# Donkey clutch/gear drive?



## Cap'nBill (Dec 27, 2008)

I'm looking for some plans/drawings, whatever, on how the system works. I'd like to try to build a 'working' donkey. Any ideas? Bill


----------



## Mik (Jan 2, 2008)

Steam donkey? The full-sized single drum American Hoist & Derrick units I've seen have no clutch. A single lever runs the whole thing. When the lever is centered the engine is stopped with band brake on one of the crank discs is automatically applied. Pull the lever towards you, and the engine runs one direction, push the lever the other and the steam ports are reversed (like on a Ruby...others sometimes had a link reverse) and the engine runs the other way. The throttle is linked to the lever so that further you move it off center the faster the engine runs.... a second valve (globe) is often used on the steam line as a shut off and/or to limit the throttle. Many had a foot brake (band type) for the drum as well (in case the engine failed?) 

Multi-drum units usually had a simple sliding pinion arrangement to engage/disengage each winding drum to the main shaft, and a seperate brake for each drum. 















































hope these help a little


----------



## Mik (Jan 2, 2008)

This one seems to show a unit with what could be a clutch? (the lever in the center of the axle) But I assume it is a jam brake. It engages using a coarse screw














































BTW William Harris published a series of articles on building a steam donkey(with drawings) in Live Steam magazine years ago. It is available in book form. Try Nation Builder Books, Tony is a good guy.


----------



## Cap'nBill (Dec 27, 2008)

Neat pics guys! I found this site, too, for anyone interested. Make sure to check out the video at the end. http://wegmuller.org/logging/index.html


----------



## Ray Dunakin (Jan 6, 2008)

Wow, great pics! Very interesting stuff.


----------



## Cap'nBill (Dec 27, 2008)

Some neat stuff here: www.hdc-dampf.de//html/steam_donkeys.html. Auf Deutsch!


----------



## Les (Feb 11, 2008)

Mik,

AAAAAAAAAAUUUUUUUUGGGGHHHHHHHH!!!!!!!!

For over a year I've been surfing to find the very details you posted. I never knew the 'pinion clutch' by that name, and couldn't figure out how the drums were clutched. I asked a couple of ME's I know, they didn't know what I was talking about.

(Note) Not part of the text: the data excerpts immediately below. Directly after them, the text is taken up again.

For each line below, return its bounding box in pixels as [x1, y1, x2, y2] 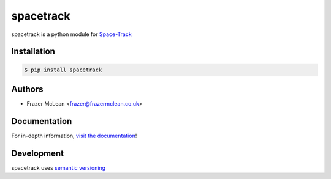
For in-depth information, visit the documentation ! [11, 132, 137, 139]
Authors [11, 84, 44, 94]
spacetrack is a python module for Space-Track [11, 31, 132, 38]
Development [11, 148, 64, 158]
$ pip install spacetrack [24, 66, 102, 73]
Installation [11, 46, 55, 57]
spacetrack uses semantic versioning [11, 164, 106, 171]
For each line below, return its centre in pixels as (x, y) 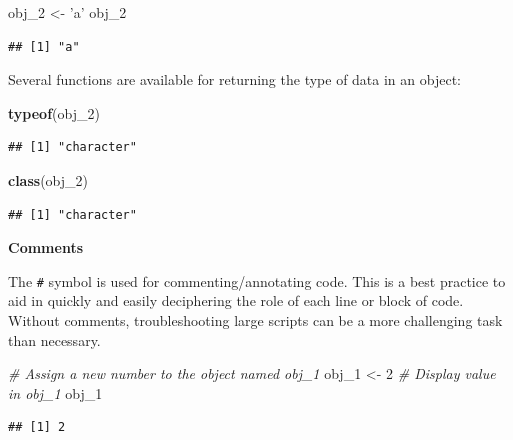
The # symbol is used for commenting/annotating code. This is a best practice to (257, 280)
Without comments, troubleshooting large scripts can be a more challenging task (255, 320)
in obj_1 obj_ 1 (55, 392)
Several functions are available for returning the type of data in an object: (234, 79)
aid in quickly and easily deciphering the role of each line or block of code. (236, 300)
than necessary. (54, 339)
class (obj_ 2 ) (48, 179)
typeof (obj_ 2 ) (54, 112)
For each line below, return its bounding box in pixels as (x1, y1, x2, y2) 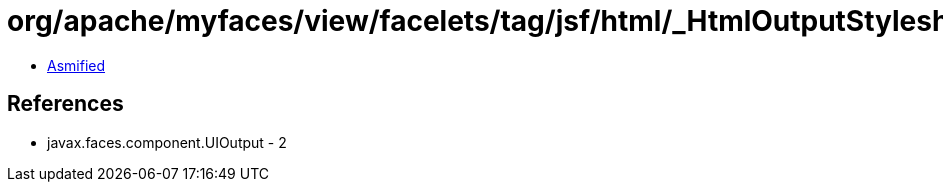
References (7, 91, 124, 117)
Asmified (47, 56, 106, 74)
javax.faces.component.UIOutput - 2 (47, 133, 287, 151)

Nobody knew. I bought the book you mentioned. It was vague.

All this time....

Thank you, thank you!

Les


----------



## aceinspp (Jan 2, 2008)

Now all you got to do is convert to make it rail power. Later RJD


----------



## Les (Feb 11, 2008)

Piece o' cake.









Les


----------



## Eric M. (Jan 3, 2008)

I would like to clarify a couple details about the operation of steam donkeys. I am in a unique position to comment because I have run one. Not a full size donkey but the working 1:20.3 live steam donkey I built with a couple friends. We actually built four donkeys. I will not attempt to discuss all types of donkey but only the type that we built which is arguably the most common type of donkey engine. The design we chose was known as a "Two Drum, Wide Face, Road Engine" This type as the name implies has two spools on which the rope is wound. Our models were based on an American Hoist And Derrick design. The actual full size machine that we modeled is on display in Fisherman's Wharf in San Francisco CA.

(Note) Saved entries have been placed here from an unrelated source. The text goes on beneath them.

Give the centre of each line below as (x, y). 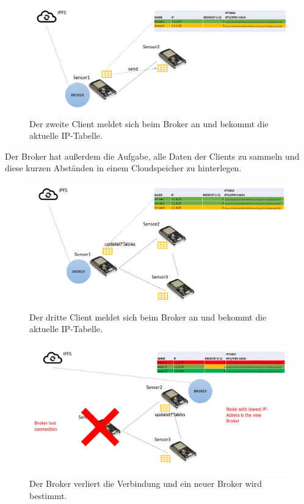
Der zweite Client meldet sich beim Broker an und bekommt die (149, 123)
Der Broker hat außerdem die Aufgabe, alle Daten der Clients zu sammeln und (152, 156)
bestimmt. (48, 495)
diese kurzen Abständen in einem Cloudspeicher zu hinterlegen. (123, 168)
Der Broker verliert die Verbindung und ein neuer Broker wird (146, 484)
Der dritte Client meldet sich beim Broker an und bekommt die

Mik's theory on the use of the brakes is not quite correct. The brakes were actually used in the normal operation of the machine. The steam engine was non reversing and gravity is what unspooled the rope from the drum. When we load logs with our donkeys the engine is used only in the act of hoisting upwards or "spooling in" lowering the load (such as lowering a log onto a log car is accomplished strictly by managing the brake. These donkeys did have a safety feature to arrest rapid unspooling of the drum. This mechanism was a ratchet type. For ease of operation we decided to eliminate the ratchet and only install brakes on our models. Each drum has a brake and a clutch. On the real machine the brake was applied (as in a car) by depressing a pedal. On our machine the brake default is ON and you depress the pedal to release it. This is our way of preventing accidental unspooling. It works quite well for a model. For craftsmen seriously interested in making working donkeys we have several pages of drawings available for free download. We also created a 3-D CAD model of the donkey for reference.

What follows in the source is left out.